However, as exciting as this may be, the pump requires vital input from the patients. The current ones are not yet closed-loop, autonomous devices. Patients still need to have the ability to count their carbs, and need at least 3-4 blood glucose checks a day. It is a terribly common misconception that the pump is completely automatic and one doesn't need to do anything. That this will magically control their diabetes. In addition, the pumps are expensive and generate multimillions of dollars for the manufacturers. So, I'm particularly selective about the patients I put on the pump and I don't usually recommend this for many patients. The studies have clearly shown, if noncompliance is an issue, getting the pump will only worsen the diabetes.
Unfortunately, methinks because of kickbacks (clinics get paid for every pump they put on), I see more and more patients on pumps, whether or not they are suitable candidates. Patients who have no clue how to count carbs. Or check their sugars once a week. Or have no idea how to operate the device. And amazing as this may sound, some claim they were started not by a diabetes specialist, not even by their GP, but at certain pharmacies in the state (rumor has it that the pharmacy is getting an off-site doctor to write the prescription without even seeing the patients)!

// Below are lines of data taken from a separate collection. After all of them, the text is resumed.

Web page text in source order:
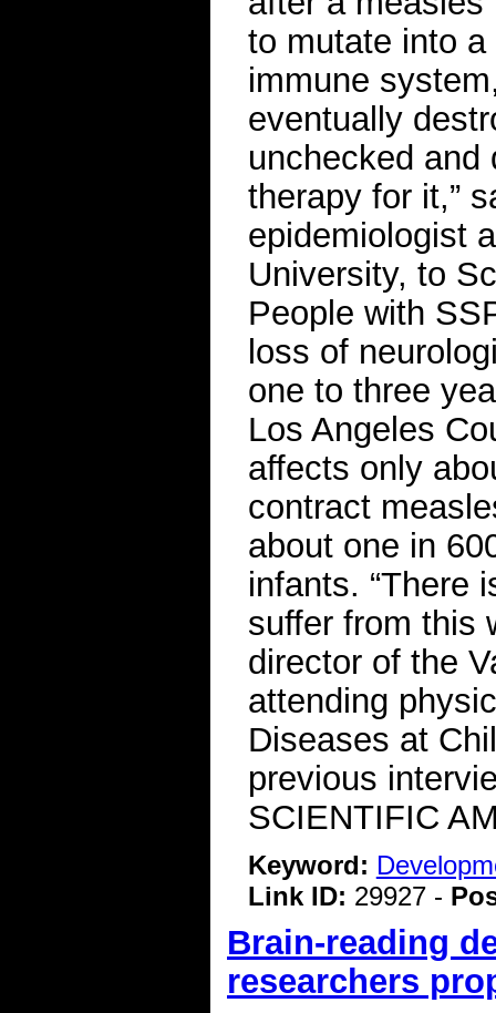
to mutate into
immune
eventually
unchecked and
therapy for it,”
epidemiologist
University, to
People with
loss of
one to three
Los Angeles
affects only
contract
about one in
infants. “There
suffer from this
director of the
attending
Diseases at
previous
SCIENTIFIC
Keyword:
Link ID: 29927 -
Brain-reading
researchers

Now the pump is meant to be a personal insulin delivery device, one that the patient manages under the guidance of a practitioner. This is not meant to be managed by nurses or doctors caring for the patient. So, good understanding is vital. It's like driving a car- you need to know how to operate your own car. The problem I've seen more and more of late, are patients admitted to the hospital for other reasons, on insulin pumps. Except some I've struggled with of late have no clue how to operate their devices, or count carbs, and when they get hypoglycemic in the middle of the night, don't know how to decrease the basal rates, or suspend their devices. It gets frustrating to see a patient on consult and to ask the patient for his/her rates but only for them to shrug and say they have no clue, and don't know how to pull it up from their machine. And so this gets dangerous, as even the nurses and other doctors are not trained to manage a person's personal insulin pump device.
And so, maybe I'm just slow to adopt new technologies, but the pump is something I'd offer to my motivated patients who are wanting to find some flexibility in their insulin programs, who are open to learning and are committed to regular glucose monitoring. These patients tend to do well with the pump. However, I tell them that most studies don't show an big improvement in hemoglobin A1c with the pump; the main benefit is that it makes life a bit more convenient for them. But for the others, the ones who forget to take their insulin, or refuse to self-test, or cannot count their mealtime carbs, I tend to discourage them from getting the pump.